Problem:
Given the entries below, would you transcribe exactly the lines starting at the one with "Most Recent Articles" and ending at the one with "Many wellness programs experience early", both kept, pictures omitted, nothing extra?
*** Records shown Section Begins ***
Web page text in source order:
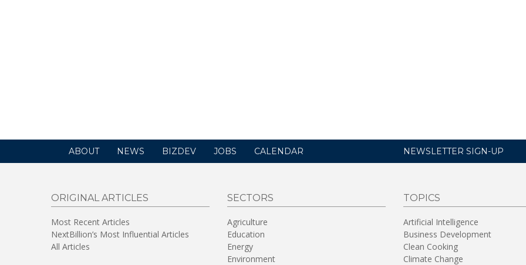
ABOUT NEWS BIZDEV JOBS CALENDAR NEWSLETTER SIGN-UP
ORIGINAL ARTICLES
Most Recent Articles
NextBillion’s Most Influential Articles
All Articles
SECTORS
Agriculture
Education
Energy
Environment
TOPICS
Artificial Intelligence
Business Development
Clean Cooking
Climate Change
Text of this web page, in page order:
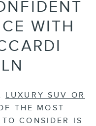
WITH
LUXURY SUV OR
THE MOST
CONSIDER IS
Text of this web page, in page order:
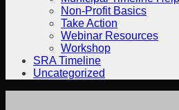
Non-Profit Basics
Take Action
Webinar Resources
Workshop
SRA Timeline
Uncategorized
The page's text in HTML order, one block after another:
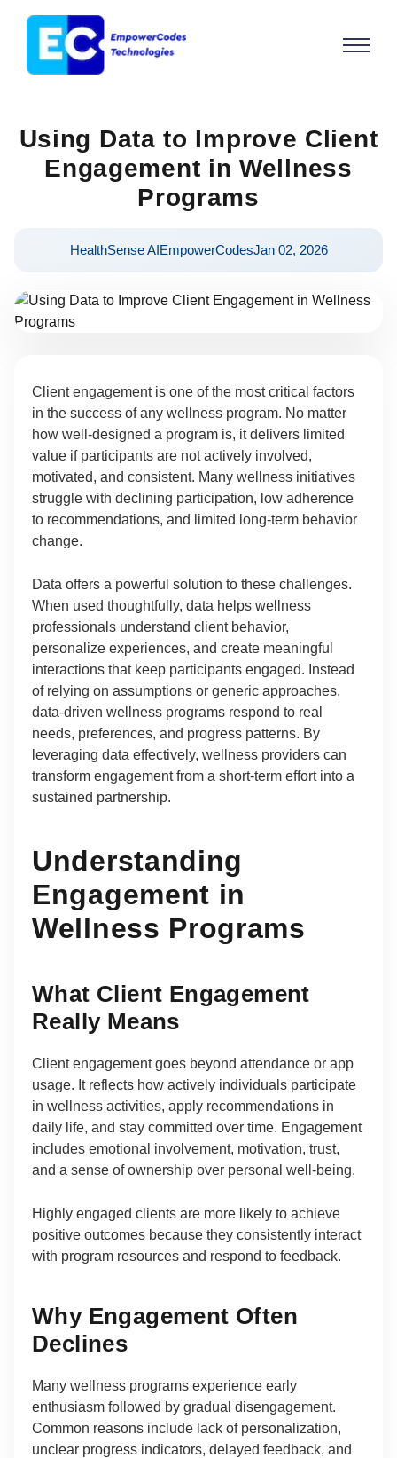
Using Data to Improve Client
Engagement in Wellness
Programs
HealthSense AIEmpowerCodesJan 02, 2026
Client engagement is one of the most critical factors
in the success of any wellness program. No matter
how well-designed a program is, it delivers limited
value if participants are not actively involved,
motivated, and consistent. Many wellness initiatives
struggle with declining participation, low adherence
to recommendations, and limited long-term behavior
change.
Data offers a powerful solution to these challenges.
When used thoughtfully, data helps wellness
professionals understand client behavior,
personalize experiences, and create meaningful
interactions that keep participants engaged. Instead
of relying on assumptions or generic approaches,
data-driven wellness programs respond to real
needs, preferences, and progress patterns. By
leveraging data effectively, wellness providers can
transform engagement from a short-term effort into a
sustained partnership.
Understanding
Engagement in
Wellness Programs
What Client Engagement
Really Means
Client engagement goes beyond attendance or app
usage. It reflects how actively individuals participate
in wellness activities, apply recommendations in
daily life, and stay committed over time. Engagement
includes emotional involvement, motivation, trust,
and a sense of ownership over personal well-being.
Highly engaged clients are more likely to achieve
positive outcomes because they consistently interact
with program resources and respond to feedback.
Why Engagement Often
Declines
Many wellness programs experience early
enthusiasm followed by gradual disengagement.
Common reasons include lack of personalization,
unclear progress indicators, delayed feedback, and
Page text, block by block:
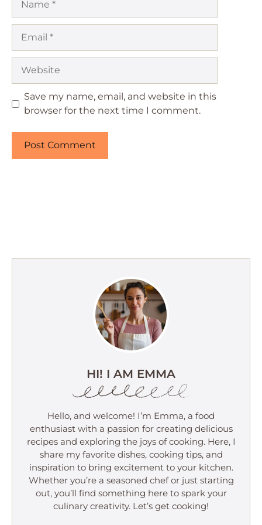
*** Records shown Section Ends ***
Answer below:
Most Recent Articles
NextBillion’s Most Influential Articles
All Articles
SECTORS
Agriculture
Education
Energy
Environment
TOPICS
Artificial Intelligence
Business Development
Clean Cooking
Climate Change
Text of this web page, in page order:
WITH
LUXURY SUV OR
THE MOST
CONSIDER IS
Text of this web page, in page order:
Non-Profit Basics
Take Action
Webinar Resources
Workshop
SRA Timeline
Uncategorized
The page's text in HTML order, one block after another:
Using Data to Improve Client
Engagement in Wellness
Programs
HealthSense AIEmpowerCodesJan 02, 2026
Client engagement is one of the most critical factors
in the success of any wellness program. No matter
how well-designed a program is, it delivers limited
value if participants are not actively involved,
motivated, and consistent. Many wellness initiatives
struggle with declining participation, low adherence
to recommendations, and limited long-term behavior
change.
Data offers a powerful solution to these challenges.
When used thoughtfully, data helps wellness
professionals understand client behavior,
personalize experiences, and create meaningful
interactions that keep participants engaged. Instead
of relying on assumptions or generic approaches,
data-driven wellness programs respond to real
needs, preferences, and progress patterns. By
leveraging data effectively, wellness providers can
transform engagement from a short-term effort into a
sustained partnership.
Understanding
Engagement in
Wellness Programs
What Client Engagement
Really Means
Client engagement goes beyond attendance or app
usage. It reflects how actively individuals participate
in wellness activities, apply recommendations in
daily life, and stay committed over time. Engagement
includes emotional involvement, motivation, trust,
and a sense of ownership over personal well-being.
Highly engaged clients are more likely to achieve
positive outcomes because they consistently interact
with program resources and respond to feedback.
Why Engagement Often
Declines
Many wellness programs experience early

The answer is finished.